(TASK GOAL) State the number of lines in the records underneath where the word "about" turns up, and say nothing else.

(SUPPLIED MATERIAL)
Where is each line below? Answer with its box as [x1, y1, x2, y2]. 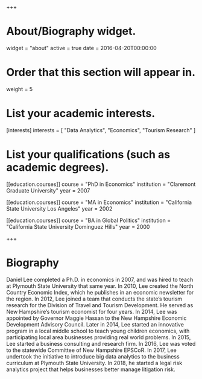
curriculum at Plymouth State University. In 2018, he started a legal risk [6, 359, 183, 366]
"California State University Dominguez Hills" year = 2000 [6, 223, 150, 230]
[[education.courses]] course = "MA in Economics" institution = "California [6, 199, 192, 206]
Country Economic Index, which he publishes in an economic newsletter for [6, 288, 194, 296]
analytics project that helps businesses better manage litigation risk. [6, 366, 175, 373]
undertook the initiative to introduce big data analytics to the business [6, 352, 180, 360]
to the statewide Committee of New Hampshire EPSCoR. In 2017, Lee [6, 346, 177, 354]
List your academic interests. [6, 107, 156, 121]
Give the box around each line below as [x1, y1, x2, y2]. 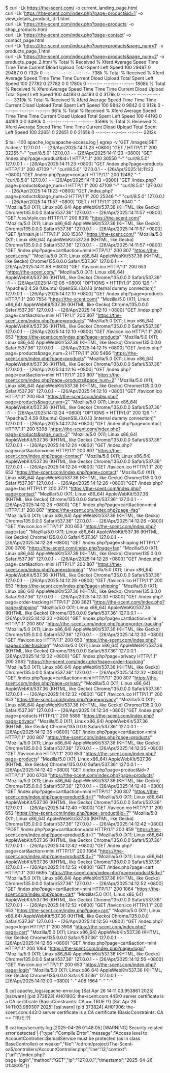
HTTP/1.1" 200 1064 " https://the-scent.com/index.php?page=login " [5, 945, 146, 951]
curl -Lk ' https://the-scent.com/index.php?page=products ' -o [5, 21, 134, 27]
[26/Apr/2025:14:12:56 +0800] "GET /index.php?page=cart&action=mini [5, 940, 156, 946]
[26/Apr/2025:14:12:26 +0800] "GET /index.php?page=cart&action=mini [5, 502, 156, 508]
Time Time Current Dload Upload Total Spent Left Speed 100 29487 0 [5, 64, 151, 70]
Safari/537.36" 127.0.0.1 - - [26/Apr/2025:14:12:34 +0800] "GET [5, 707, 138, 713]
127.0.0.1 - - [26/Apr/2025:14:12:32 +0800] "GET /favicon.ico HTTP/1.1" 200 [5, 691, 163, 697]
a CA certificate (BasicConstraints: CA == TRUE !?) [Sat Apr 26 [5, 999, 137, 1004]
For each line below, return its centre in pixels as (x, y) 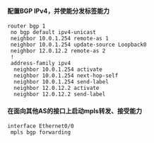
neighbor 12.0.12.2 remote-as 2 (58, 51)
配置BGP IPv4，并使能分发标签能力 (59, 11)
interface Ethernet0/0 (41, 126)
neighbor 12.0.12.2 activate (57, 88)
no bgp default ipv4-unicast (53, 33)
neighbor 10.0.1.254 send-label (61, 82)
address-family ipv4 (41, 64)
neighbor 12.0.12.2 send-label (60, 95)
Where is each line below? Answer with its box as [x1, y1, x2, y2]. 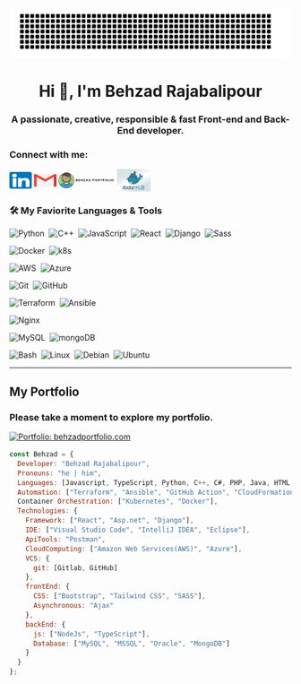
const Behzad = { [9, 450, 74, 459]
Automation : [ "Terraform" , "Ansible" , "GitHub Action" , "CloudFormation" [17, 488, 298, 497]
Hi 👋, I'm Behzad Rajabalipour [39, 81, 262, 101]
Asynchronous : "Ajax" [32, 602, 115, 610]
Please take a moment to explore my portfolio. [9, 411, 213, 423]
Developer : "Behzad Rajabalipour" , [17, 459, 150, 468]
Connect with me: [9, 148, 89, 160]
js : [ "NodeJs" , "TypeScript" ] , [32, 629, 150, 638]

==

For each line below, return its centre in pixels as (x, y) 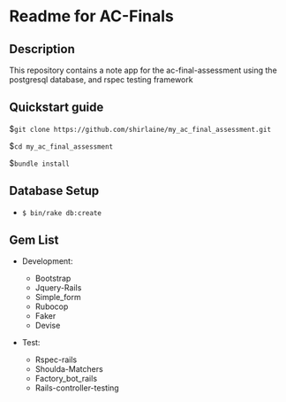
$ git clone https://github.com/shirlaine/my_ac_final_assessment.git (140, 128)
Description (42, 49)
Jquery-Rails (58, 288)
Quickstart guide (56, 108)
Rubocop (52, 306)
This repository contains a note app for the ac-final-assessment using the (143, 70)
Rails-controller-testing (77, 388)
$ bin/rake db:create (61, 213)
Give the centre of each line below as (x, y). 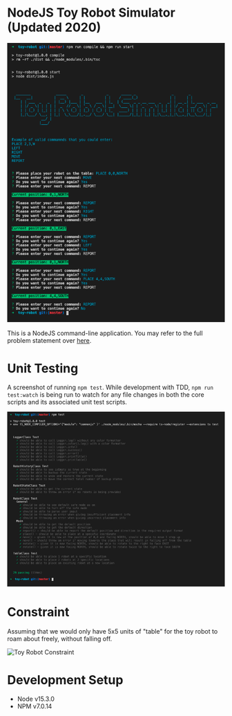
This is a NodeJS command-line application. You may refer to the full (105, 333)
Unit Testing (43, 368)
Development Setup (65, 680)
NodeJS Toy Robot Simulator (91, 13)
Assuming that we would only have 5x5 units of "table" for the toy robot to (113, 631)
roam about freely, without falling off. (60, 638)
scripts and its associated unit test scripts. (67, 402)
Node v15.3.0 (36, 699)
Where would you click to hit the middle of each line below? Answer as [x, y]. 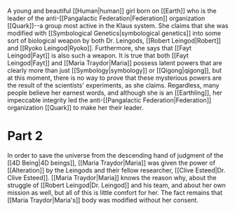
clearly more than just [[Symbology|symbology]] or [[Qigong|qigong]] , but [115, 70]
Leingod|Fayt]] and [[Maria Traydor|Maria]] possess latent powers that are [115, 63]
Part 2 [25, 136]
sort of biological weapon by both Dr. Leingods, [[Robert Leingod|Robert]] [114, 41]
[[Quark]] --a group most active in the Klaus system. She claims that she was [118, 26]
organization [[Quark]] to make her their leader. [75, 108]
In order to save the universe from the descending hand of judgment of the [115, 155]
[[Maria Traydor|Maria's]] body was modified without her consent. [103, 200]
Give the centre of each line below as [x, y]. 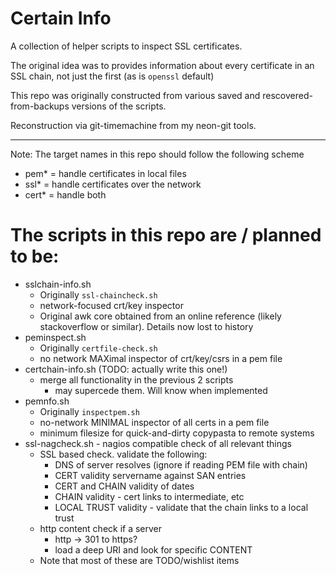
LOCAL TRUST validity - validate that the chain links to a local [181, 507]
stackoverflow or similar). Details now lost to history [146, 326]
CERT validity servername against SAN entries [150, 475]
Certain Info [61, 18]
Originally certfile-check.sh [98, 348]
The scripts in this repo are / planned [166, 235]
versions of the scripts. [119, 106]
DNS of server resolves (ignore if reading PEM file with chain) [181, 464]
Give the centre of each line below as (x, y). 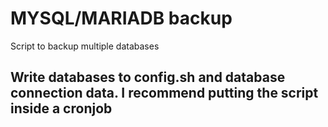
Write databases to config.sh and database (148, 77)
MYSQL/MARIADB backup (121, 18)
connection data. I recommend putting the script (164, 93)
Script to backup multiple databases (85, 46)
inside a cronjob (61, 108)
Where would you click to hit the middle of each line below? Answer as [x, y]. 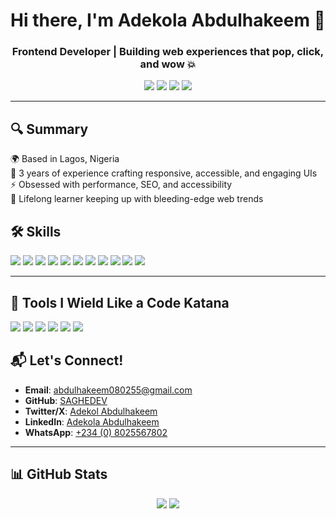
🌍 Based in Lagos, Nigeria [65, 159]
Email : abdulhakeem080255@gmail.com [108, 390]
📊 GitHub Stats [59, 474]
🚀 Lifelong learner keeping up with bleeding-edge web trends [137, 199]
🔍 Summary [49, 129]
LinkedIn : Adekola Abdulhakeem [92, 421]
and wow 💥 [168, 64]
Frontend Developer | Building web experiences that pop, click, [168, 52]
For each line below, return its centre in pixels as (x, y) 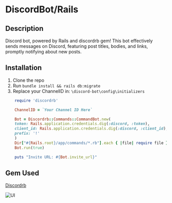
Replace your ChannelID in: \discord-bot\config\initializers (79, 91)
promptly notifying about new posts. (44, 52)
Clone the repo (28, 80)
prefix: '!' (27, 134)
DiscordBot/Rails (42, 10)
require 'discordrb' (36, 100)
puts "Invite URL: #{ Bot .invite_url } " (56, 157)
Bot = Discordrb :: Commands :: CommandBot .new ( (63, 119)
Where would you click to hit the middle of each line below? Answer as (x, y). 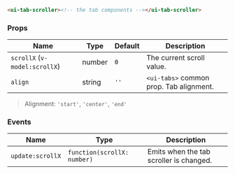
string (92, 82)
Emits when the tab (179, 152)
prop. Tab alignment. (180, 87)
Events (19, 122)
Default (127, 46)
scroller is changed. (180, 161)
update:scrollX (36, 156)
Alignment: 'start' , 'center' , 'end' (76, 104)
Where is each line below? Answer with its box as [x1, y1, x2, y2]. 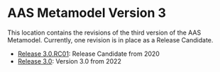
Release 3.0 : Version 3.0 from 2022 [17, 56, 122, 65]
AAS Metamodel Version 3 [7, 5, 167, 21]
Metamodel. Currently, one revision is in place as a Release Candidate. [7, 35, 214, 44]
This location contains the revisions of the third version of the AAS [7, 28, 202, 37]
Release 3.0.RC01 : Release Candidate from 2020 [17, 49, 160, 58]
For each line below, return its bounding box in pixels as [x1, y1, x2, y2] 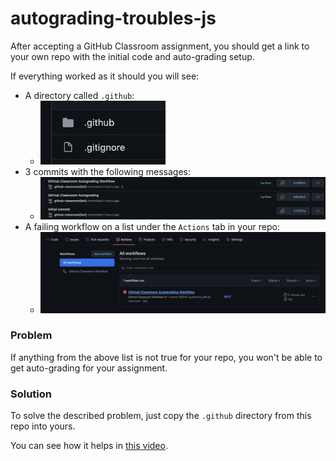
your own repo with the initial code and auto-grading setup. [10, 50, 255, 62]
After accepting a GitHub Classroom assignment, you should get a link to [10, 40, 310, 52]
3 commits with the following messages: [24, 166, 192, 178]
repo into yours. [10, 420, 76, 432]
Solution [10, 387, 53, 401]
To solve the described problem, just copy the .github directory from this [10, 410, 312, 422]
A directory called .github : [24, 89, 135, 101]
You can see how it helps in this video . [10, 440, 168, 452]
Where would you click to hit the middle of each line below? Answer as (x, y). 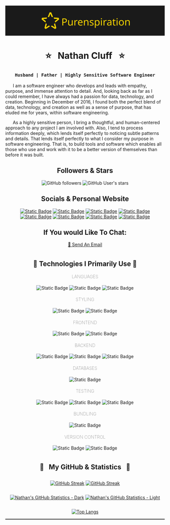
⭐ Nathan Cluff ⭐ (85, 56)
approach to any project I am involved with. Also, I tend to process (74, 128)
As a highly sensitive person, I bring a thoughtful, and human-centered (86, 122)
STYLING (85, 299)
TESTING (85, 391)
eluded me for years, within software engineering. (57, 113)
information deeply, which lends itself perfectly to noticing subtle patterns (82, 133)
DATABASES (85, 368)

(RESULT OF THIS EXERCISE) 2